Nous serions tous d’accord pour examiner vos premiers rapports, mais il faudrait que vous repassiez par la case départ, parce qu’il y a ici quelques erreurs à éviter, que vous n’auriez pas commises si vous aviez consulté le « manuel du parfait écrivain », distribué dans le hall de l’entrée, en face des revues hebdomadaires.
Tout d’abord, il faudrait trop écrire pour ne plus avoir qu’à choisir dans une masse de brouillons mal rangés, au hasard du moyen avec lequel l’écriture choisit de se rappeler à l’ordre, par un titre, par exemple, ou par le moyen irrationnel grâce auquel une partie a été oubliée dans un dossier où elle n’aurait jamais dû être classée, comme par une vulgaire négligence administrative, sans évoquer les carnets accumulés ressemblant à des listes de courses, les sauvegardes multiples, désormais là-bas, ailleurs, les versions 1, les versions 2, les versions 3, les versions lambda.
Dès lors, il n’y aurait plus de panne d’inspiration, et personne ne vous attendrait au tournant. Il n’y aurait plus non plus cette angoisse permanente qui persiste à croire qu’une idée viendrait à s’échapper parce qu’elle n’est pas exploitée tous les jours jusqu’au bout. C’est une erreur, ça aussi, de jugement, et de débutant, que vous auriez évitée en lisant le manuel.

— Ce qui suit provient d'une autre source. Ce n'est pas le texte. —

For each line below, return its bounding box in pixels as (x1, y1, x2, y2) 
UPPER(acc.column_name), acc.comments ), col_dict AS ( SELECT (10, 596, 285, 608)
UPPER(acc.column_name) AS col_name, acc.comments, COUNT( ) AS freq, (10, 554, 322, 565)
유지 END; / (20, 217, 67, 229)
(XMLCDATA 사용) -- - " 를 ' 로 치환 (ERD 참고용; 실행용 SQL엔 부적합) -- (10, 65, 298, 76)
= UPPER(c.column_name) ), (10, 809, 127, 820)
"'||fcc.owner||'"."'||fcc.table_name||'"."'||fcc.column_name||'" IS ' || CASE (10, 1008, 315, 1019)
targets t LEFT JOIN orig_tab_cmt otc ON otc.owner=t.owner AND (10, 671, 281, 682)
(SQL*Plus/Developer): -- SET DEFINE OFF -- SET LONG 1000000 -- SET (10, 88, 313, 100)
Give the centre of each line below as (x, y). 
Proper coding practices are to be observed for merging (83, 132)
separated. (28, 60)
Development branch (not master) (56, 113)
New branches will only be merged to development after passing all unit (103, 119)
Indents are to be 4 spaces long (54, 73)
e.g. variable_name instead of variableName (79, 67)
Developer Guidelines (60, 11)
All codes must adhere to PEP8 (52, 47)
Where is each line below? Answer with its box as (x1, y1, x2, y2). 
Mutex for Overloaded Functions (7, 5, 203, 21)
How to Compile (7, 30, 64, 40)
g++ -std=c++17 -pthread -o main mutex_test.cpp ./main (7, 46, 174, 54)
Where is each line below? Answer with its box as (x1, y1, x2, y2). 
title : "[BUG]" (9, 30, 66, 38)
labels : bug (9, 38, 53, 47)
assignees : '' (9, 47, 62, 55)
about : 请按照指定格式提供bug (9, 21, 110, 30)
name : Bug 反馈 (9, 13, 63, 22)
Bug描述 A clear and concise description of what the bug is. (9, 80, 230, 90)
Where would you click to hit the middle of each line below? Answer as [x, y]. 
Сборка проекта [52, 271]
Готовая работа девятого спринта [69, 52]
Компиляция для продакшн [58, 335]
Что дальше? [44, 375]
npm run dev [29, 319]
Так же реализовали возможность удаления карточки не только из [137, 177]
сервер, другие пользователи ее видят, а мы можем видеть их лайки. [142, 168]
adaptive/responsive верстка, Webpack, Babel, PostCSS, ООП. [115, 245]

Il y aura bientôt trop, pour avoir le plaisir de ne plus avoir à développer, mais, au contraire, pour retirer, bêtement, tout ce qui ennuie, tout ce qui semble pénible, tout ce qui, au moment où un texte s’est écrit, vient là pour meubler le temps de celle ou celui qui l’écrit. C’est une sorte de distraction du sensible. Vous vouliez écrire dans le déductif, voilà donc ce que n’importe quel programme informatique aurait réussi à faire à votre place.
Et puis, nous ne sommes plus ni dans une même énergie, ni dans un même lieu. Chaque chose a sa place… Je serai toujours là pour vous rappeler l’au-delà-sujet du texte.
Des écritures en cours appellent d’autres écritures. Elles mûrissent grâce à des projets qui s’installent malgré l’espace indisponible. Elles s’imposent, et rien en vous ne pourra les exclure, surtout quand vous avez décidé, ici-même, que rien ni personne ne serait exclu.
Ce n’est pas seulement la question d’assumer. C’est aussi la question de remarquer comment des outils se sont préparés, comment ils se sont emplis de contenu. Bientôt, comme jamais, vous assisterez au grand bombardement que les agents de notre société encore jeune d’avoir été nouvellement créée ont projeté d’inscrire dans la continuité d’une nouvelle année d’existence pour non seulement tuer dans l’œuf les dictatures en gestation, mais en tuer l’idée-même dans toutes les essences de la pensée.
Et pendant que les robots brasseront, c’est bien vous, pour finir, qui en profiterez, dans la réalité. Alors oui, écrivez des rapports, mais, par pitié, mettez-y une once de poésie afin que vos écrits restent dans l’éternité.